#### [What the exercise asks]
In your answer, set down the records below exactly as they stand, omitting pictures.

======== Data in this exercise

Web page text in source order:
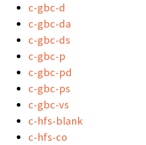
c-gbc-d
c-gbc-da
c-gbc-ds
c-gbc-p
c-gbc-pd
c-gbc-ps
c-gbc-vs
c-hfs-blank
c-hfs-co
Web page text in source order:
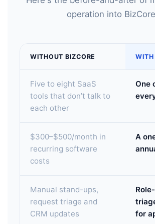
operation into
WITHOUT BIZCORE WITH
Five to eight SaaS
tools that don’t talk to
each other
One
$300–$500/month in
recurring software
costs
A
Manual stand-ups,
request triage and
CRM updates
for
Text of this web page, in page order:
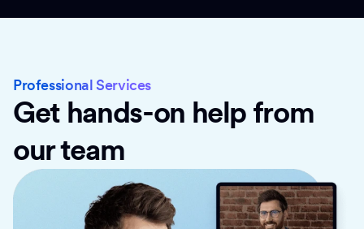
Professional Services
Get hands-on help from
our team
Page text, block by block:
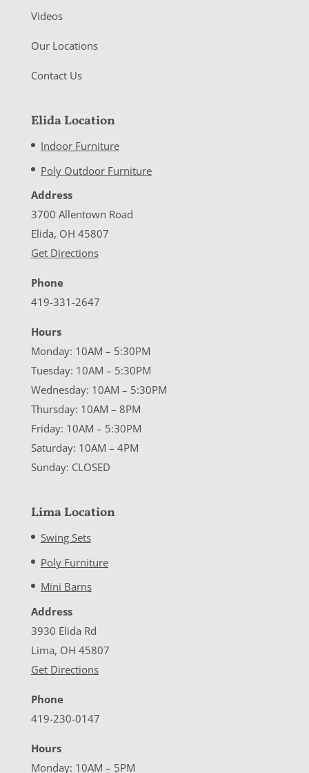
Videos
Our Locations
Contact Us
Elida Location
Indoor Furniture
Poly Outdoor Furniture
Address
3700 Allentown Road
Elida, OH 45807
Get Directions
Phone
419-331-2647
Hours
Monday: 10AM – 5:30PM
Tuesday: 10AM – 5:30PM
Wednesday: 10AM – 5:30PM
Thursday: 10AM – 8PM
Friday: 10AM – 5:30PM
Saturday: 10AM – 4PM
Sunday: CLOSED
Lima Location
Swing Sets
Poly Furniture
Mini Barns
Address
3930 Elida Rd
Lima, OH 45807
Get Directions
Phone
419-230-0147
Hours
Monday: 10AM – 5PM
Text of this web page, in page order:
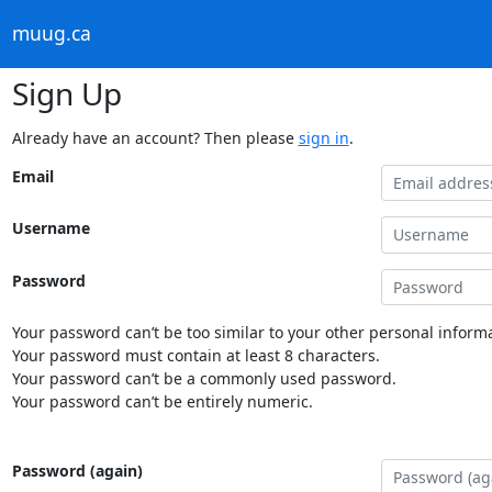
muug.ca
Sign Up
Already have an account? Then please sign in.
Email
Username
Password
Your password can’t be too similar to your other personal
Your password must contain at least 8 characters.
Your password can’t be a commonly used password.
Your password can’t be entirely numeric.
Password (again)
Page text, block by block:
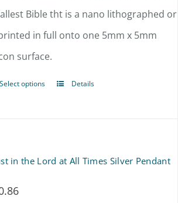
$67.50
Bible tht is a nano lithographed or
in full onto one 5mm x 5mm
surface.
Select options
ThisDetails
in the Lord at All Times Silver Pendant
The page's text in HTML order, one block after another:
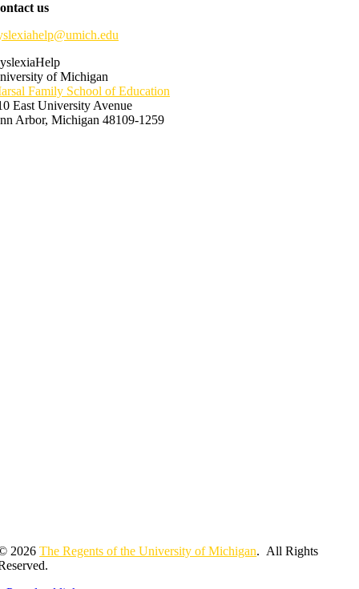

================

#### [Response area]
Web page text in source order:
c-gbc-d
c-gbc-da
c-gbc-ds
c-gbc-p
c-gbc-pd
c-gbc-ps
c-gbc-vs
c-hfs-blank
c-hfs-co
Web page text in source order:
operation into
WITHOUT BIZCORE WITH
Five to eight SaaS
tools that don’t talk to
each other
One
$300–$500/month in
recurring software
costs
A
Manual stand-ups,
request triage and
CRM updates
for
Text of this web page, in page order:
Professional Services
Get hands-on help from
our team
Page text, block by block:
Videos
Our Locations
Contact Us
Elida Location
Indoor Furniture
Poly Outdoor Furniture
Address
3700 Allentown Road
Elida, OH 45807
Get Directions
Phone
419-331-2647
Hours
Monday: 10AM – 5:30PM
Tuesday: 10AM – 5:30PM
Wednesday: 10AM – 5:30PM
Thursday: 10AM – 8PM
Friday: 10AM – 5:30PM
Saturday: 10AM – 4PM
Sunday: CLOSED
Lima Location
Swing Sets
Poly Furniture
Mini Barns
Address
3930 Elida Rd
Lima, OH 45807
Get Directions
Phone
419-230-0147
Hours
Monday: 10AM – 5PM
Text of this web page, in page order:
muug.ca
Sign Up
Already have an account? Then please sign in.
Email
Username
Password
Your password can’t be too similar to your other personal
Your password must contain at least 8 characters.
Your password can’t be a commonly used password.
Your password can’t be entirely numeric.
Password (again)
Page text, block by block:
$67.50
Bible tht is a nano lithographed or
in full onto one 5mm x 5mm
surface.
Select options
ThisDetails
in the Lord at All Times Silver Pendant
The page's text in HTML order, one block after another:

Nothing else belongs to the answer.